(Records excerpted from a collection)
▬▬▬▬▬▬

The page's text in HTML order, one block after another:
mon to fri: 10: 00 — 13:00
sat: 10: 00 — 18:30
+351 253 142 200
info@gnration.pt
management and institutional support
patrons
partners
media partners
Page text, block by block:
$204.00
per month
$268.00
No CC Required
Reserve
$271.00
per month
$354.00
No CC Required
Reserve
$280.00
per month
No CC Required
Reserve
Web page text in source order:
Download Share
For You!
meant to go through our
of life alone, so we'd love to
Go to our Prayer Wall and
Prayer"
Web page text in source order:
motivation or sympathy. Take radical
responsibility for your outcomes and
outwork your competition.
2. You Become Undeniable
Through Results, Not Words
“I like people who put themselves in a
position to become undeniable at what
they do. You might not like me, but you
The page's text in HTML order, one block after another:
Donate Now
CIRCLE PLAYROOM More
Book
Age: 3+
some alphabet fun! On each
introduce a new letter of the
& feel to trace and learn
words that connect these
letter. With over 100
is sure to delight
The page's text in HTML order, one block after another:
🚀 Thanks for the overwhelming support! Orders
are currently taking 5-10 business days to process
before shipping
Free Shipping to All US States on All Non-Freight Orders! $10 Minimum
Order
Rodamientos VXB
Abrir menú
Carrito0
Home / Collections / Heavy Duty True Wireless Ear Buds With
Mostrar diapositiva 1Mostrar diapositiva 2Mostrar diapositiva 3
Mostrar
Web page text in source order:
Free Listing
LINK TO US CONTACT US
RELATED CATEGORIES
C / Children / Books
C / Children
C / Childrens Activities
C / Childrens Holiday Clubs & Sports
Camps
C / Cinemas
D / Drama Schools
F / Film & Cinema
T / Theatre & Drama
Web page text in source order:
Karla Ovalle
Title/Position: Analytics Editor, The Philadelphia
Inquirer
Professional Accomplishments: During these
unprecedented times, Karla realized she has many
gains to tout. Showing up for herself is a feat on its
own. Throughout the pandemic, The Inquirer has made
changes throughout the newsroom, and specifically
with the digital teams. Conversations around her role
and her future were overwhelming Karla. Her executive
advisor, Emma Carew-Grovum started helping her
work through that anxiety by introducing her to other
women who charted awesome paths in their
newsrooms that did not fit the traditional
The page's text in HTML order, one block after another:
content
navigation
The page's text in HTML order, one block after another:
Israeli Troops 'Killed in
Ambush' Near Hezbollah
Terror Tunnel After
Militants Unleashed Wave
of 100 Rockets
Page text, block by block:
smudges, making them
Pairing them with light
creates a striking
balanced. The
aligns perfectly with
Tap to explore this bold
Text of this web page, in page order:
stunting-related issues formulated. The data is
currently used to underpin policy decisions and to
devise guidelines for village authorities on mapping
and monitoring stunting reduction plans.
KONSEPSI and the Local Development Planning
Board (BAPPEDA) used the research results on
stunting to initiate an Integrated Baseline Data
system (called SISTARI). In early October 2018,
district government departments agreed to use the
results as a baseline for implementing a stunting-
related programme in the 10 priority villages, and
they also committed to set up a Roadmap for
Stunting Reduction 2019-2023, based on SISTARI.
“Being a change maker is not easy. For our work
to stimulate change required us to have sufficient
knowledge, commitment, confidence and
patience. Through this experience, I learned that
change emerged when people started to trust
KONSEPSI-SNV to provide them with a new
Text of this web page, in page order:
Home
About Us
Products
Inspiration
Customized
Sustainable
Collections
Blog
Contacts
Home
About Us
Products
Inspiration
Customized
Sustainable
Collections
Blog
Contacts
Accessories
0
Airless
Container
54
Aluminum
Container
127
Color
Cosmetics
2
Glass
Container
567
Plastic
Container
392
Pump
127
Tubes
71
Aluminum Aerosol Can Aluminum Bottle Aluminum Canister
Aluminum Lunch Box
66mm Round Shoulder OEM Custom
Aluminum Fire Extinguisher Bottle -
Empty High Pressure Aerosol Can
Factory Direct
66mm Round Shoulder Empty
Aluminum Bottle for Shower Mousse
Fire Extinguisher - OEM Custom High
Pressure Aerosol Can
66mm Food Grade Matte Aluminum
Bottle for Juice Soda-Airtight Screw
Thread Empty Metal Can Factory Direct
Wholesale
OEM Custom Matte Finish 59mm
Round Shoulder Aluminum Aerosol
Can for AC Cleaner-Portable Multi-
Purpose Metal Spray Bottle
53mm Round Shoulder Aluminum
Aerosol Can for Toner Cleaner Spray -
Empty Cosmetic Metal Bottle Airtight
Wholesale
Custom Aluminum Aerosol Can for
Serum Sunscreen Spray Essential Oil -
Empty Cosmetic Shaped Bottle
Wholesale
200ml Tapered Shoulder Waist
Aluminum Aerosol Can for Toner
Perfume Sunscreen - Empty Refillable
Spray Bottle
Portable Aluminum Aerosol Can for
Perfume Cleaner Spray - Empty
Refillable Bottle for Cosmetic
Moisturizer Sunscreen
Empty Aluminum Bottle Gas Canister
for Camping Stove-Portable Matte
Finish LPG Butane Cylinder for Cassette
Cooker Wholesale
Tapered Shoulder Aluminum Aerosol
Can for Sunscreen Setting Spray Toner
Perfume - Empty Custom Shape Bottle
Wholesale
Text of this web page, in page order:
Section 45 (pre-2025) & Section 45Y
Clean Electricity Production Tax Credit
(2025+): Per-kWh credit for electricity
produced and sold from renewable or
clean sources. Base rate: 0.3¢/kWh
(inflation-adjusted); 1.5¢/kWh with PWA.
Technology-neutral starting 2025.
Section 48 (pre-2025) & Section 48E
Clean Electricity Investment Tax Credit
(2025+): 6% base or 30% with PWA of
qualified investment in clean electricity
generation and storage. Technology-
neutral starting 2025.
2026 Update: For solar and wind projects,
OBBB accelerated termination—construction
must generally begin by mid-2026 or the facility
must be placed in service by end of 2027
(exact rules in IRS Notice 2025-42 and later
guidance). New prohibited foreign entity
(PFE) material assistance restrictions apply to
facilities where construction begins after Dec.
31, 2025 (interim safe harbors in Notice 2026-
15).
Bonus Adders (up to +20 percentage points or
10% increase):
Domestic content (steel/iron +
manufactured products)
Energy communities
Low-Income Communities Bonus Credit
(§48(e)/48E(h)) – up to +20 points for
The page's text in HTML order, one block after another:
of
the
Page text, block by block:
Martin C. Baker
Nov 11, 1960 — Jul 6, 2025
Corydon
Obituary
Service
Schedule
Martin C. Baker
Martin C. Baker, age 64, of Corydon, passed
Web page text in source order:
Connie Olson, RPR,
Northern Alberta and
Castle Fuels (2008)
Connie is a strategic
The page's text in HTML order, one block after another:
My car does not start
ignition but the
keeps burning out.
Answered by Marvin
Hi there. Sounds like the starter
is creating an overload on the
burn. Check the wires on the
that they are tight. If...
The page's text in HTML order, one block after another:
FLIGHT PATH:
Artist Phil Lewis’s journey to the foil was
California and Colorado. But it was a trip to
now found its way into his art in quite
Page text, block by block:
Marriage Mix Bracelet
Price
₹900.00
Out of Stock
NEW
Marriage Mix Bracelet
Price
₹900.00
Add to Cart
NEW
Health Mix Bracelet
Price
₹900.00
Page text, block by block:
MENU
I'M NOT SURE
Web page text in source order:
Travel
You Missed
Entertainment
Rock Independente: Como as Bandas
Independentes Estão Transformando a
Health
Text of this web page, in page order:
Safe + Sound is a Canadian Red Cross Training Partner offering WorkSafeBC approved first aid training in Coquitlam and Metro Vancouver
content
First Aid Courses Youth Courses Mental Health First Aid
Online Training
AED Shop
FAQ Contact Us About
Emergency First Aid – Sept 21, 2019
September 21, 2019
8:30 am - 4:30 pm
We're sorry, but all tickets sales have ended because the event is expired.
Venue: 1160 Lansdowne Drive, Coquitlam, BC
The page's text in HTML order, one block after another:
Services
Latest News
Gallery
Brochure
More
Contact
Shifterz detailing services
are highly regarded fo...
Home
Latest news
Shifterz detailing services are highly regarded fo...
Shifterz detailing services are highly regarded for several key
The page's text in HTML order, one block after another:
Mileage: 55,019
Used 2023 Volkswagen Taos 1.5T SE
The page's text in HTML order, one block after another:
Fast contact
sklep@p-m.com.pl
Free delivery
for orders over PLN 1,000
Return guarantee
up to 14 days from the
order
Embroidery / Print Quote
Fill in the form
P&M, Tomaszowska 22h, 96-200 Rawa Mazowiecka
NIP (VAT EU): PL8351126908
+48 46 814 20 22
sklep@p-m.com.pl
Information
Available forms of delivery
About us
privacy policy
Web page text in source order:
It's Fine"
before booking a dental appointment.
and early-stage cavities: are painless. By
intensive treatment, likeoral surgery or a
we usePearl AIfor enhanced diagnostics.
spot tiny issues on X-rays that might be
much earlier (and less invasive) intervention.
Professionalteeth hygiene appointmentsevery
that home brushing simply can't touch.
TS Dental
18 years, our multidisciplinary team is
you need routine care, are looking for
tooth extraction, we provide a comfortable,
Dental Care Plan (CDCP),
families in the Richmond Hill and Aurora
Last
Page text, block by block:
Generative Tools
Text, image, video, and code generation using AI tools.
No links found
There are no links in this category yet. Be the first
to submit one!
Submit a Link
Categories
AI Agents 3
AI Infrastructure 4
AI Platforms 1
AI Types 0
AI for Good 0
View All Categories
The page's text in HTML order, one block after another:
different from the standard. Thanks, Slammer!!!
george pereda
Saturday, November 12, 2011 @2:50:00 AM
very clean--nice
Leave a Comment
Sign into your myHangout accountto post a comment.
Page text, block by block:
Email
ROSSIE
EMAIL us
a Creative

▬▬▬▬▬▬

→ Work item:
Which lines above carry the string "Finish"? Copy those lines.

→ Expected output:
OEM Custom Matte Finish 59mm
Finish LPG Butane Cylinder for Cassette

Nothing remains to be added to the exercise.